═══ Input ═══

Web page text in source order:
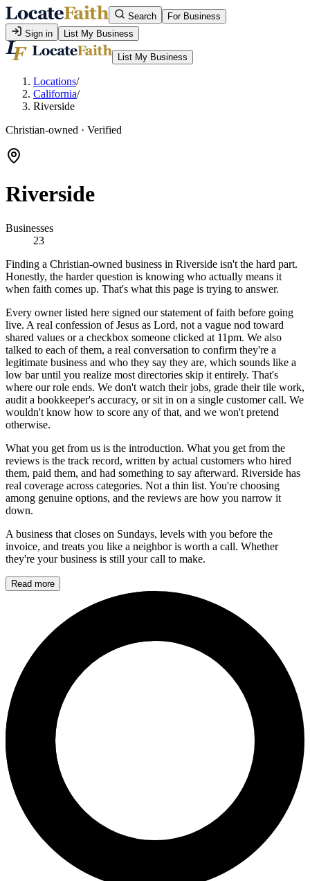
Search
For Business
Sign in
List My Business
List My Business
Locations/
California/
Riverside
Christian-owned · Verified
Riverside
Businesses
23
Finding a Christian-owned business in Riverside isn't the hard part.
Honestly, the harder question is knowing who actually means it
when faith comes up. That's what this page is trying to answer.
Every owner listed here signed our statement of faith before going
live. A real confession of Jesus as Lord, not a vague nod toward
shared values or a checkbox someone clicked at 11pm. We also
talked to each of them, a real conversation to confirm they're a
legitimate business and who they say they are, which sounds like a
low bar until you realize most directories skip it entirely. That's
where our role ends. We don't watch their jobs, grade their tile work,
audit a bookkeeper's accuracy, or sit in on a single customer call. We
wouldn't know how to score any of that, and we won't pretend
otherwise.
What you get from us is the introduction. What you get from the
reviews is the track record, written by actual customers who hired
them, paid them, and had something to say afterward. Riverside has
real coverage across categories. Not a thin list. You're choosing
among genuine options, and the reviews are how you narrow it
down.
A business that closes on Sundays, levels with you before the
invoice, and treats you like a neighbor is worth a call. Whether
they're your business is still your call to make.
Read more
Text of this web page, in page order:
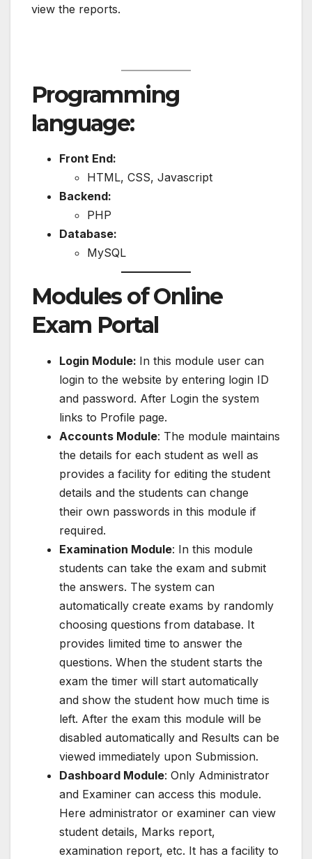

═══

* **How to complete this task**
Each line from the line containing "legitimate business and" through the final line of the data above must be retyped exactly; nothing else, and no pictures, may appear.

* **Solution**
legitimate business and who they say they are, which sounds like a
low bar until you realize most directories skip it entirely. That's
where our role ends. We don't watch their jobs, grade their tile work,
audit a bookkeeper's accuracy, or sit in on a single customer call. We
wouldn't know how to score any of that, and we won't pretend
otherwise.
What you get from us is the introduction. What you get from the
reviews is the track record, written by actual customers who hired
them, paid them, and had something to say afterward. Riverside has
real coverage across categories. Not a thin list. You're choosing
among genuine options, and the reviews are how you narrow it
down.
A business that closes on Sundays, levels with you before the
invoice, and treats you like a neighbor is worth a call. Whether
they're your business is still your call to make.
Read more
Text of this web page, in page order:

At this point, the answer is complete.